I remember one friend saying that once you get a job you're screwed. your social life is over. well, it's been almost two years with a full-time job and my social life has never been better. of course, you don't get to have a 7 o'clock getting home party on a Wednesday, but you can survive without it.
what might get to you, in fact, is the routine. and I think that's truly an enemy. sure, you will go out a lot, but that's also routine. having to go to work every day might force you to find relaxation in things like these. so for this new year, although I was never a NY resolution person (or was I?!), I just want to be more organized.
as for christmas and new year's eve party, well, I wish they would feel more special, but they don't. maybe just christmas and just tomorrow. of course, watching TV and stuffing your face doesn't count as waiting for holidays. soon I'm back to dear Bucharest where I have my old routines (yes, dear old enemies, I know), but it's always a great feeling of home there. of getting back to the things you're know so familiar with and I just feel different there (in a good way and hopefully not fatter by the time I come back).

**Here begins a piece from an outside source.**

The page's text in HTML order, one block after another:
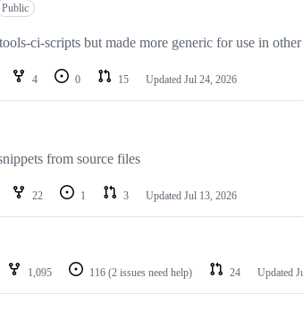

I'm thinking I should also write you more about specific things from my life (cuz you know already, I never do). I think I did mention adopting a labrador metis in October this year who's named Otto and who's now fat and extremely happy! crazy beautiful dog with blue eyes!
this years I had some plans and some wishes. I postponed those plans (because I'm rather lazy) but oh so many of those wishes were accomplished by an amazing something which I cannot define and it was the moment when something changed inside of me but I can't put my finger on it and name it. It's like that sort of revelation, when something is clear as daylight but until someone doesn't say out loud to you, you just don't see it. I was blind and I didn't realize I was wasting my own life and my own happiness. I learned to trust my instincts like never before and the result: true happiness and me, I guess and hope, a better person.
it's not superficial love if you say you just feel you want to talk to everybody, but it just feels like that, like you wanna share your presence with everyone else. alright. so I'm done with my rambling for tonight. I'll keep you posted. maybe with some new things and ways of posting on this blog. but I don't like talking about them, I'd rather do them instead.